What the exercise asks: Using the data below, print exactly the line with "Where is each", the line with "following command in", and every line between them, but none of the pictures.

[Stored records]
++++++++++++++++++++

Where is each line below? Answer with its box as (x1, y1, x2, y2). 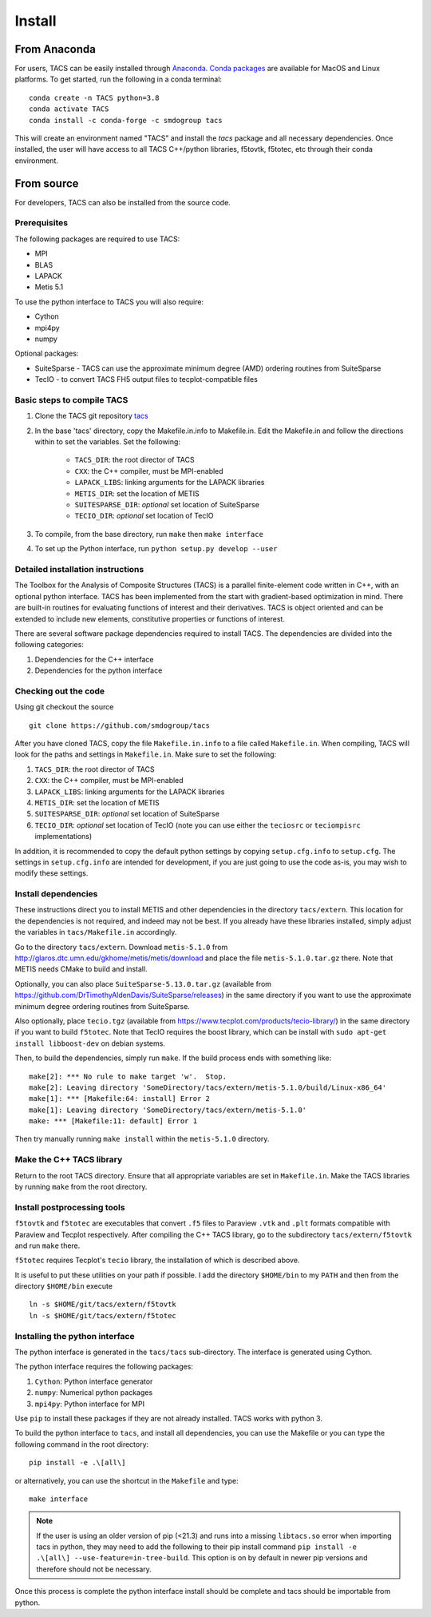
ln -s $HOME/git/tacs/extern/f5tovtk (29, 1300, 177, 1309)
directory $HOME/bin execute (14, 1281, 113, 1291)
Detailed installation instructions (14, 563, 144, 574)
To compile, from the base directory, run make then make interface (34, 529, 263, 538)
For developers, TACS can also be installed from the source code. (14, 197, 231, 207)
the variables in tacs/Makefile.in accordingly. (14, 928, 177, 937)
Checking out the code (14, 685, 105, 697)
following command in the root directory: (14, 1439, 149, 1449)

++++++++++++++++++++

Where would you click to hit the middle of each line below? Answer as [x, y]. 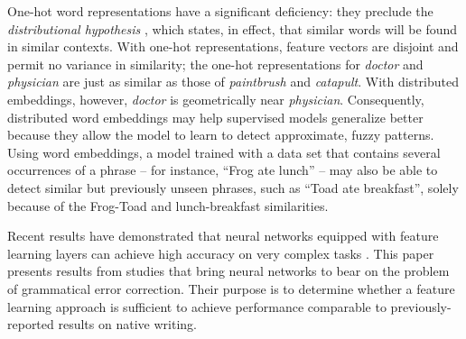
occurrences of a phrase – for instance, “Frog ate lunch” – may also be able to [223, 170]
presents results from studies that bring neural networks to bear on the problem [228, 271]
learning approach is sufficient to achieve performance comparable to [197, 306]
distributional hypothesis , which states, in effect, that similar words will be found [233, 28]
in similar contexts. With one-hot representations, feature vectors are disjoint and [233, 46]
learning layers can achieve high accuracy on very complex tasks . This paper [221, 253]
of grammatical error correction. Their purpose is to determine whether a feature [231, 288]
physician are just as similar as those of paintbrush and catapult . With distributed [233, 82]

++++++++++++++++++++

Solution for this exercise:
Where is each line below? Answer with its box as (x1, y1, x2, y2). 
ln -s $HOME/git/tacs/extern/f5tovtk (29, 1300, 177, 1309)
directory $HOME/bin execute (14, 1281, 113, 1291)
Detailed installation instructions (14, 563, 144, 574)
To compile, from the base directory, run make then make interface (34, 529, 263, 538)
For developers, TACS can also be installed from the source code. (14, 197, 231, 207)
the variables in tacs/Makefile.in accordingly. (14, 928, 177, 937)
Checking out the code (14, 685, 105, 697)
following command in the root directory: (14, 1439, 149, 1449)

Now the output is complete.